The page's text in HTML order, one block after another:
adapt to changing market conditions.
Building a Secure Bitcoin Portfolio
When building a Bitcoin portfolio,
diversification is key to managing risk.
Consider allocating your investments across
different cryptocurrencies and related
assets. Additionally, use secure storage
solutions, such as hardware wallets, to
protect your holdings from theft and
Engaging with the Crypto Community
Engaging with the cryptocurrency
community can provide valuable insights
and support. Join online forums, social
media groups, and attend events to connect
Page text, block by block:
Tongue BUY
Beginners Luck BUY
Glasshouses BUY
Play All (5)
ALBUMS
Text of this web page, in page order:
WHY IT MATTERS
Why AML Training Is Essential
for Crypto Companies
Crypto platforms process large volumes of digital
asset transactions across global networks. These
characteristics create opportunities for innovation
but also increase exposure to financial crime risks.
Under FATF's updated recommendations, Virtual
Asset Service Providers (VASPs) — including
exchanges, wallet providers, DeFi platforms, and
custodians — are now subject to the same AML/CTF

* * *

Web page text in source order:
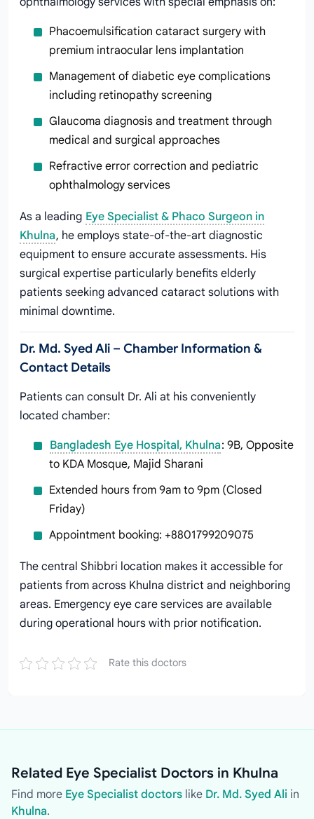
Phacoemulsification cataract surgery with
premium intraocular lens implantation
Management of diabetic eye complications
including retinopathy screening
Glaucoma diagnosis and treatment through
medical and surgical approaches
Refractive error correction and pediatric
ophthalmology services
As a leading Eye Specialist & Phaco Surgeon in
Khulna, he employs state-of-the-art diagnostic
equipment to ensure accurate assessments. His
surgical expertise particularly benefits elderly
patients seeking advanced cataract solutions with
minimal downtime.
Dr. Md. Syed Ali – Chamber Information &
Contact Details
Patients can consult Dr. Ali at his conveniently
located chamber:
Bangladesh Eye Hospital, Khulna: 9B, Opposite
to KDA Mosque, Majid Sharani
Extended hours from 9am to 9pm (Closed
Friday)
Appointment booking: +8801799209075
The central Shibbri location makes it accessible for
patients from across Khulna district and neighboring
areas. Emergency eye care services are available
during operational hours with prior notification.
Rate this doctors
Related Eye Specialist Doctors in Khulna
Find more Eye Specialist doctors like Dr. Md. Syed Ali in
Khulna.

==

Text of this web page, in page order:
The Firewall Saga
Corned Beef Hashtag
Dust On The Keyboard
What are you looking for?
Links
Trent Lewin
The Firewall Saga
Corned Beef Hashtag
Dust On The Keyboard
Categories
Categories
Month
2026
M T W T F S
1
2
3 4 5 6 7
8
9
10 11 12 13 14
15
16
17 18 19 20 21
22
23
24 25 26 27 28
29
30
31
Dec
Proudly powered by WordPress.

What you will do -
Each line in the records above with "solutions" must be returned.

Result for this task -
solutions, such as hardware wallets, to
patients seeking advanced cataract solutions with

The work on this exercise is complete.